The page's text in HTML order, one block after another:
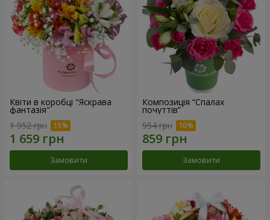
Квіти в коробці "Яскрава
фантазія"
1 952 грн
Замовити
Композиція “Спалах
почуттів”
954 грн
Замовити
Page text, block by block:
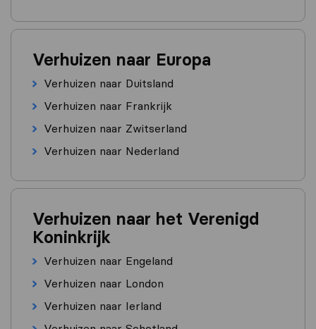
Verhuizen naar Europa
Verhuizen naar Duitsland
Verhuizen naar Frankrijk
Verhuizen naar Zwitserland
Verhuizen naar Nederland
Verhuizen naar het Verenigd
Koninkrijk
Verhuizen naar Engeland
Verhuizen naar London
Verhuizen naar Ierland
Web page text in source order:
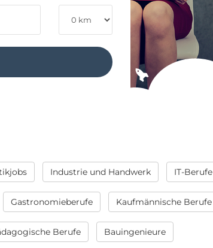
Industrie und Handwerk IT-Berufe
Gastronomieberufe Kaufmännische Berufe
Berufe Bauingenieure
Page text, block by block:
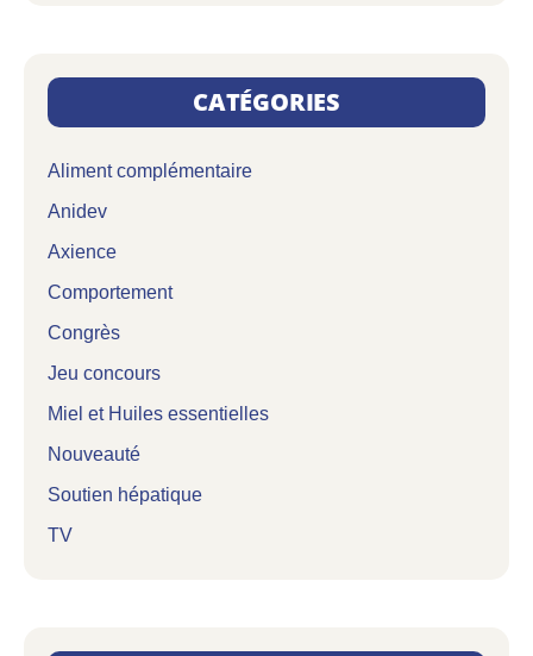
CATÉGORIES
Aliment complémentaire
Anidev
Axience
Comportement
Congrès
Jeu concours
Miel et Huiles essentielles
Nouveauté
Soutien hépatique
TV
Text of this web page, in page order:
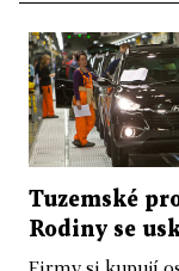
Tuzemské
Rodiny se
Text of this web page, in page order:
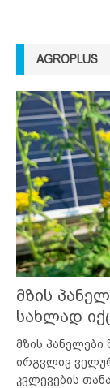
AGROPLUS
მზის
სახლად
მზის
ირგვლივ
კვლევების
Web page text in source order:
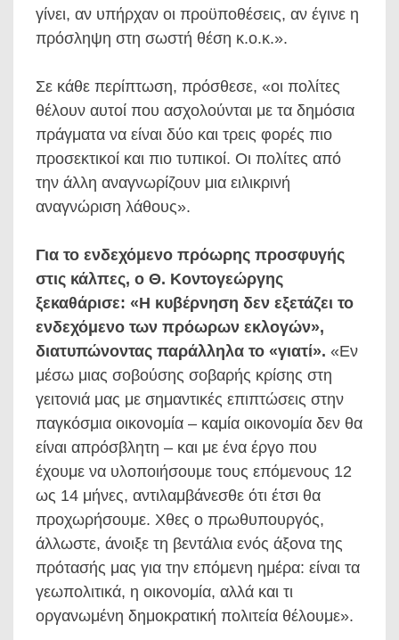
γίνει, αν υπήρχαν οι προϋποθέσεις, αν έγινε η
πρόσληψη στη σωστή θέση κ.ο.κ.».
Σε κάθε περίπτωση, πρόσθεσε, «οι πολίτες
θέλουν αυτοί που ασχολούνται με τα δημόσια
πράγματα να είναι δύο και τρεις φορές πιο
προσεκτικοί και πιο τυπικοί. Οι πολίτες από
την άλλη αναγνωρίζουν μια ειλικρινή
αναγνώριση λάθους».
Για το ενδεχόμενο πρόωρης προσφυγής
στις κάλπες, ο Θ. Κοντογεώργης
ξεκαθάρισε: «Η κυβέρνηση δεν εξετάζει το
ενδεχόμενο των πρόωρων εκλογών»,
διατυπώνοντας παράλληλα το «γιατί». «Εν
μέσω μιας σοβούσης σοβαρής κρίσης στη
γειτονιά μας με σημαντικές επιπτώσεις στην
παγκόσμια οικονομία – καμία οικονομία δεν θα
είναι απρόσβλητη – και με ένα έργο που
έχουμε να υλοποιήσουμε τους επόμενους 12
ως 14 μήνες, αντιλαμβάνεσθε ότι έτσι θα
προχωρήσουμε. Χθες ο πρωθυπουργός,
άλλωστε, άνοιξε τη βεντάλια ενός άξονα της
πρότασής μας για την επόμενη ημέρα: είναι τα
γεωπολιτικά, η οικονομία, αλλά και τι
οργανωμένη δημοκρατική πολιτεία θέλουμε».
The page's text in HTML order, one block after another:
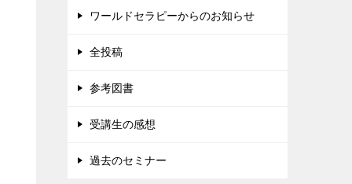
ワールドセラピーからのお知らせ
全投稿
参考図書
受講生の感想
過去のセミナー
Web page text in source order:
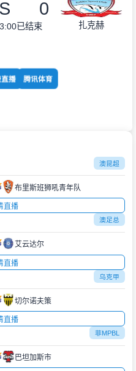
0
已结束 扎克赫
播 腾讯体育
澳昆超
布里斯班狮吼青年队
直播
澳足总
艾云达尔
直播
乌克甲
切尔诺夫策
直播
菲MPBL
巴坦加斯市
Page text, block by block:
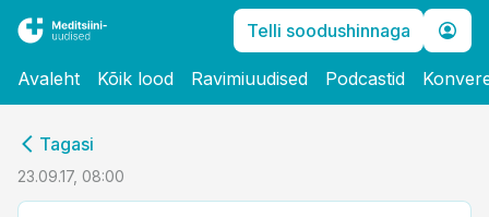
Telli soodushinnaga
Avaleht Kõik lood Ravimiuudised Podcastid
Tagasi
23.09.17, 08:00
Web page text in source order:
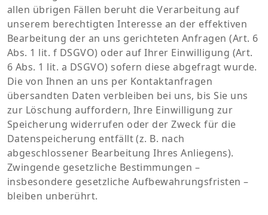
allen übrigen Fällen beruht die Verarbeitung auf
unserem berechtigten Interesse an der effektiven
Bearbeitung der an uns gerichteten Anfragen (Art. 6
Abs. 1 lit. f DSGVO) oder auf Ihrer Einwilligung (Art.
6 Abs. 1 lit. a DSGVO) sofern diese abgefragt wurde.
Die von Ihnen an uns per Kontaktanfragen
übersandten Daten verbleiben bei uns, bis Sie uns
zur Löschung auffordern, Ihre Einwilligung zur
Speicherung widerrufen oder der Zweck für die
Datenspeicherung entfällt (z. B. nach
abgeschlossener Bearbeitung Ihres Anliegens).
Zwingende gesetzliche Bestimmungen –
insbesondere gesetzliche Aufbewahrungsfristen –
bleiben unberührt.
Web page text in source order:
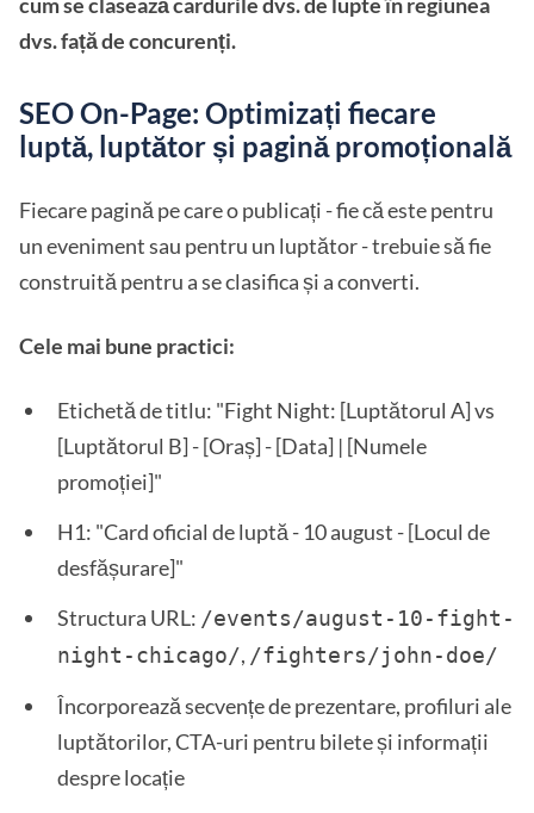
dvs. față de concurenți.
SEO On-Page: Optimizați fiecare
luptă, luptător și pagină promoțională
Fiecare pagină pe care o publicați - fie că este pentru
un eveniment sau pentru un luptător - trebuie să fie
construită pentru a se clasifica și a converti.
Cele mai bune practici:
Etichetă de titlu: "Fight Night: [Luptătorul A] vs
[Luptătorul B] - [Oraș] - [Data] | [Numele
promoției]"
H1: "Card oficial de luptă - 10 august - [Locul de
desfășurare]"
Structura URL: /events/august-10-fight-
night-chicago/, /fighters/john-doe/
Încorporează secvențe de prezentare, profiluri ale
luptătorilor, CTA-uri pentru bilete și informații
despre locație
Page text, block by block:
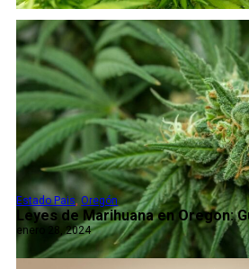
Leyes de Marihuana en Oregon:
Estado Pais,Oregón
enero 28, 2024
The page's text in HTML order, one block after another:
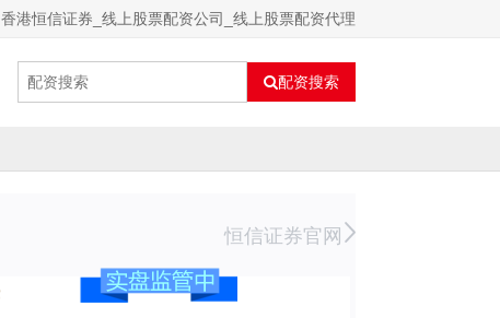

══════════

Both boundary lines included, write out word for word only the lines above from the one containing "Jeu concours" to the one containing "προσεκτικοί και πιο τυπικοί. Οι πολίτες από", leaving out any pictures.

Jeu concours
Miel et Huiles essentielles
Nouveauté
Soutien hépatique
TV
Text of this web page, in page order:
Tuzemské
Rodiny se
Text of this web page, in page order:
AGROPLUS
მზის
სახლად
მზის
ირგვლივ
კვლევების
Web page text in source order:
γίνει, αν υπήρχαν οι προϋποθέσεις, αν έγινε η
πρόσληψη στη σωστή θέση κ.ο.κ.».
Σε κάθε περίπτωση, πρόσθεσε, «οι πολίτες
θέλουν αυτοί που ασχολούνται με τα δημόσια
πράγματα να είναι δύο και τρεις φορές πιο
προσεκτικοί και πιο τυπικοί. Οι πολίτες από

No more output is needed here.